§ **Records shown**:
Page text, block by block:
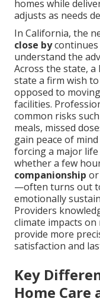
homes while
adjusts as needs
In California, the
close bycontinues
understand the
Across the state,
state a firm wish
opposed to
facilities.
common risks
meals, missed
gain peace of
forcing a major
whether a few
companionship or
—often turns out
emotionally
Providers
climate impacts
provide more
satisfaction and
Key
Home Care
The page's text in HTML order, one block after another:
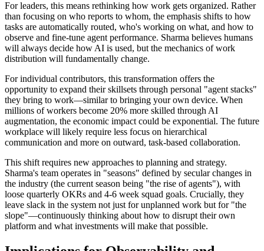
For leaders, this means rethinking how work gets organized. Rather
than focusing on who reports to whom, the emphasis shifts to how
tasks are automatically routed, who's working on what, and how to
observe and fine-tune agent performance. Sharma believes humans
will always decide how AI is used, but the mechanics of work
distribution will fundamentally change.
For individual contributors, this transformation offers the
opportunity to expand their skillsets through personal "agent stacks"
they bring to work—similar to bringing your own device. When
millions of workers become 20% more skilled through AI
augmentation, the economic impact could be exponential. The future
workplace will likely require less focus on hierarchical
communication and more on outward, task-based collaboration.
This shift requires new approaches to planning and strategy.
Sharma's team operates in "seasons" defined by secular changes in
the industry (the current season being "the rise of agents"), with
loose quarterly OKRs and 4-6 week squad goals. Crucially, they
leave slack in the system not just for unplanned work but for "the
slope"—continuously thinking about how to disrupt their own
platform and what investments will make that possible.
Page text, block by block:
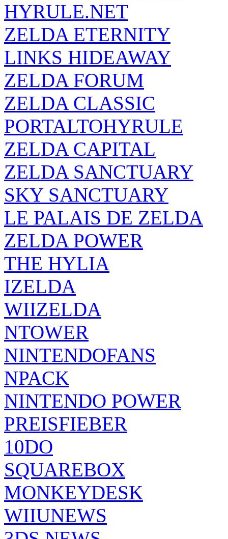
HYRULE.NET
ZELDA ETERNITY
LINKS HIDEAWAY
ZELDA FORUM
ZELDA CLASSIC
PORTALTOHYRULE
ZELDA CAPITAL
ZELDA SANCTUARY
SKY SANCTUARY
LE PALAIS DE ZELDA
ZELDA POWER
THE HYLIA
IZELDA
WIIZELDA
NTOWER
NINTENDOFANS
NPACK
NINTENDO POWER
PREISFIEBER
10DO
SQUAREBOX
MONKEYDESK
WIIUNEWS
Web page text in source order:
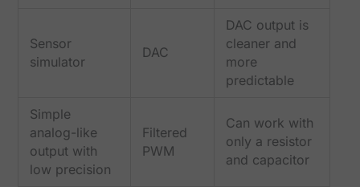
Sensor
simulator
DAC
DAC output is
cleaner and
more
predictable
Simple
analog-like
output with
low precision
Filtered
PWM
Can work with
only a resistor
and capacitor
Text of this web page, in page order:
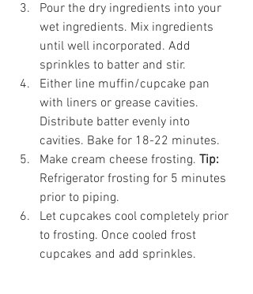
Pour the dry ingredients into your
wet ingredients. Mix ingredients
until well incorporated. Add
sprinkles to batter and stir.
Either line muffin/cupcake pan
with liners or grease cavities.
Distribute batter evenly into
cavities. Bake for 18-22 minutes.
Make cream cheese frosting. Tip:
Refrigerator frosting for 5 minutes
prior to piping.
Let cupcakes cool completely prior
to frosting. Once cooled frost
cupcakes and add sprinkles.
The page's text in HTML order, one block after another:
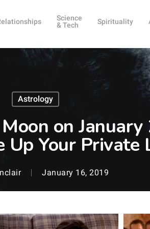
Science
& Tech
Spirituality
Astrology
on
Up Your Private
January 16, 2019
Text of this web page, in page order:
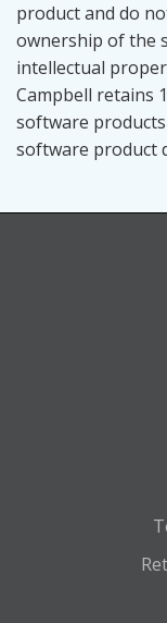
product and do
ownership of the
intellectual
Campbell retains
software
software product
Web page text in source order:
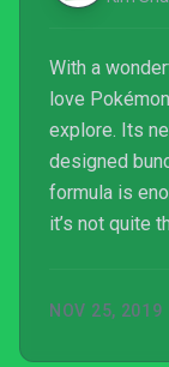
With a
love
explore. Its
designed
formula is
it’s not quite
battle,
NOV 25, 2019
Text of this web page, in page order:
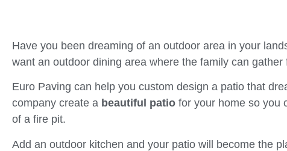
Have you been dreaming of an outdoor area in your
want an outdoor dining area where the family can
Euro Paving can help you custom design a patio that
company create a beautiful patio for your home so you
of a fire pit.
Add an outdoor kitchen and your patio will become the
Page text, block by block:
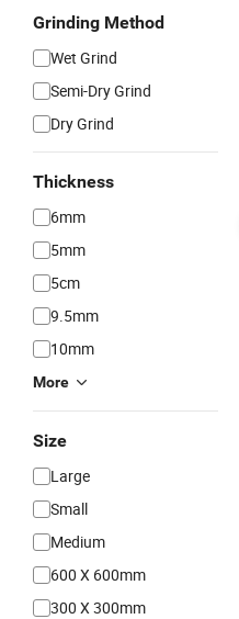
Grinding Method
Wet Grind
Semi-Dry Grind
Dry Grind
Thickness
6mm
5mm
5cm
9.5mm
10mm
More
Size
Large
Small
Medium
600 X 600mm
300 X 300mm
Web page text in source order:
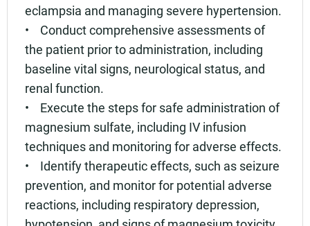
eclampsia and managing severe hypertension.
• Conduct comprehensive assessments of
the patient prior to administration, including
baseline vital signs, neurological status, and
renal function.
• Execute the steps for safe administration of
magnesium sulfate, including IV infusion
techniques and monitoring for adverse effects.
• Identify therapeutic effects, such as seizure
prevention, and monitor for potential adverse
reactions, including respiratory depression,
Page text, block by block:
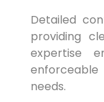
Detailed
providing
expertise
needs.
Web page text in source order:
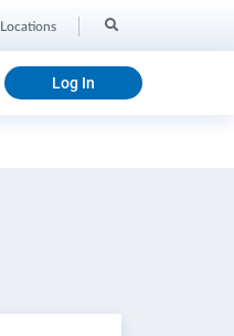
Locations
Log In
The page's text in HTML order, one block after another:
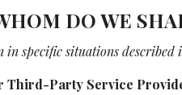
DO WE
in specific situations
Third-Party Service

§ **Exercise objective**:
Reproduce the lines above exactly, image-free.

§ **Solution to this problem**:
Page text, block by block:
homes while
adjusts as needs
In California, the
close bycontinues
understand the
Across the state,
state a firm wish
opposed to
facilities.
common risks
meals, missed
gain peace of
forcing a major
whether a few
companionship or
—often turns out
emotionally
Providers
climate impacts
provide more
satisfaction and
Key
Home Care
The page's text in HTML order, one block after another:
For leaders, this means rethinking how work gets organized. Rather
than focusing on who reports to whom, the emphasis shifts to how
tasks are automatically routed, who's working on what, and how to
observe and fine-tune agent performance. Sharma believes humans
will always decide how AI is used, but the mechanics of work
distribution will fundamentally change.
For individual contributors, this transformation offers the
opportunity to expand their skillsets through personal "agent stacks"
they bring to work—similar to bringing your own device. When
millions of workers become 20% more skilled through AI
augmentation, the economic impact could be exponential. The future
workplace will likely require less focus on hierarchical
communication and more on outward, task-based collaboration.
This shift requires new approaches to planning and strategy.
Sharma's team operates in "seasons" defined by secular changes in
the industry (the current season being "the rise of agents"), with
loose quarterly OKRs and 4-6 week squad goals. Crucially, they
leave slack in the system not just for unplanned work but for "the
slope"—continuously thinking about how to disrupt their own
platform and what investments will make that possible.
Page text, block by block:
HYRULE.NET
ZELDA ETERNITY
LINKS HIDEAWAY
ZELDA FORUM
ZELDA CLASSIC
PORTALTOHYRULE
ZELDA CAPITAL
ZELDA SANCTUARY
SKY SANCTUARY
LE PALAIS DE ZELDA
ZELDA POWER
THE HYLIA
IZELDA
WIIZELDA
NTOWER
NINTENDOFANS
NPACK
NINTENDO POWER
PREISFIEBER
10DO
SQUAREBOX
MONKEYDESK
WIIUNEWS
Web page text in source order:
Sensor
simulator
DAC
DAC output is
cleaner and
more
predictable
Simple
analog-like
output with
low precision
Filtered
PWM
Can work with
only a resistor
and capacitor
Text of this web page, in page order:
Pour the dry ingredients into your
wet ingredients. Mix ingredients
until well incorporated. Add
sprinkles to batter and stir.
Either line muffin/cupcake pan
with liners or grease cavities.
Distribute batter evenly into
cavities. Bake for 18-22 minutes.
Make cream cheese frosting. Tip:
Refrigerator frosting for 5 minutes
prior to piping.
Let cupcakes cool completely prior
to frosting. Once cooled frost
cupcakes and add sprinkles.
The page's text in HTML order, one block after another:
Science
& Tech
Spirituality
Astrology
on
Up Your Private
January 16, 2019
Text of this web page, in page order:
product and do
ownership of the
intellectual
Campbell retains
software
software product
Web page text in source order:
With a
love
explore. Its
designed
formula is
it’s not quite
battle,
NOV 25, 2019
Text of this web page, in page order:
Have you been dreaming of an outdoor area in your
want an outdoor dining area where the family can
Euro Paving can help you custom design a patio that
company create a beautiful patio for your home so you
of a fire pit.
Add an outdoor kitchen and your patio will become the
Page text, block by block:
Grinding Method
Wet Grind
Semi-Dry Grind
Dry Grind
Thickness
6mm
5mm
5cm
9.5mm
10mm
More
Size
Large
Small
Medium
600 X 600mm
300 X 300mm
Web page text in source order:
eclampsia and managing severe hypertension.
• Conduct comprehensive assessments of
the patient prior to administration, including
baseline vital signs, neurological status, and
renal function.
• Execute the steps for safe administration of
magnesium sulfate, including IV infusion
techniques and monitoring for adverse effects.
• Identify therapeutic effects, such as seizure
prevention, and monitor for potential adverse
reactions, including respiratory depression,
Page text, block by block:
Detailed
providing
expertise
needs.
Web page text in source order:
Locations
Log In
The page's text in HTML order, one block after another:
DO WE
in specific situations
Third-Party Service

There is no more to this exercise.